Point’n’click GIS tools from Esri have widened access to GIS, which is a good thing, but driven down the market value of practitioners who limit themselves to those tools.
None of these points is unique to Esri – they are true of any situation where a single tool has driven competitors off the field, whether it be Adobe graphics tools or Autodesk CAD tools or Microsoft office automation tools.

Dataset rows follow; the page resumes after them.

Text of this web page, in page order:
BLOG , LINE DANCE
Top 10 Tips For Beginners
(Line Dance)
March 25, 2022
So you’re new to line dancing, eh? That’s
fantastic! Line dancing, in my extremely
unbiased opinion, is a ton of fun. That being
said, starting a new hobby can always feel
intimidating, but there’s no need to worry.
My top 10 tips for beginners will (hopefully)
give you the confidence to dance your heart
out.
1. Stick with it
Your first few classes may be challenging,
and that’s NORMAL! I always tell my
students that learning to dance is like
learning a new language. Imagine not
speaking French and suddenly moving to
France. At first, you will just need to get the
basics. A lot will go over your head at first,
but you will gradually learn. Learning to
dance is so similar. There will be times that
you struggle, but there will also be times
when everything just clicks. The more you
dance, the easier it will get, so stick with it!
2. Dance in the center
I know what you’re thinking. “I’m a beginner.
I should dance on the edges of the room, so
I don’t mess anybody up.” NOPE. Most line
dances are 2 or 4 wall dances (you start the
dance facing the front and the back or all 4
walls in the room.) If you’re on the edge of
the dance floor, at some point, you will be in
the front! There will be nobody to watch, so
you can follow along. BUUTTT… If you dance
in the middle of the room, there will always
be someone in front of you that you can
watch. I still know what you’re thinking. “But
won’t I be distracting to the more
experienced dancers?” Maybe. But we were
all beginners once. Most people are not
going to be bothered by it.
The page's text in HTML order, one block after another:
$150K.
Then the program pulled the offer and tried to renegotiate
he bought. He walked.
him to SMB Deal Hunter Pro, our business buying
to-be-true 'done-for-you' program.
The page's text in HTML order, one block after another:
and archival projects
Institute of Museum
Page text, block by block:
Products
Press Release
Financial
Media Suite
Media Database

Nor are any of these points indicative of any sort of ill will or malign intent on the part of Esri – they are just the systemic effects of market dominance. It is not contingent on Esri to change their behaviour or limit their success; it’s contingent on practitioners and managers to recognize the negative aspects of the situation and react accordingly.
And yet.
Despite the fact that almost all the people in the room were already their customers, that no new business would be endangered by my message, that all the students would still be taught their tools, that all the employers would still include them in job requirements, that people would continue to use the very words they choose to describe basic functions of our profession …
Despite all that, the Esri representative still went to the president of the association, complained to her about the content of my talk, and asked her to ensure that nothing I would say in my afternoon technical talk would be objectionable to himself. (In the event, I made some nasty jokes about Oracle, nobody complained.)
For some of these people, no amount of winning is enough, no position of dominance is safe, no amount of market leverage is sufficient.
It’s sad and it’s dangerous.
I was reminded of this last week, meeting an old friend in Australia and learning that he’d been blackballed out of a job for recommending software that wasn’t Esri software. Esri took away his livelihood for insufficient fealty.
This is the danger of dominance.
When the local Esri rep has a better relationship with your boss than you do, do you advocate for using alternative tools? You could be limiting or even potentially jeapardizing your career.
When Esri has locked up the local geospatial software market, do you bid an RFP with an alternative open tool set? You could lose your Esri partnership agreement and with it your ability to bid any other local contracts. Esri will make your situation clear to you
This is the danger of dominance.
A market with only one vendor is not a market. There’s a name for it, and there’s laws against it. And yet, our profession glories in it. We celebrate “GIS day”, a marketing creation of our dominant vendor. Our publicly funded colleges and universities teach whole curricula using only Esri tools.
And we, as a profession, do not protest. We smile and nod. We accept our “free” or “discounted” trainings from Esri (comes with our site license!) and our “free” or “discounted” tickets to the Esri user conference. If we are particularly oblivious, we wonder why those open source folks never come around to market their tools to us.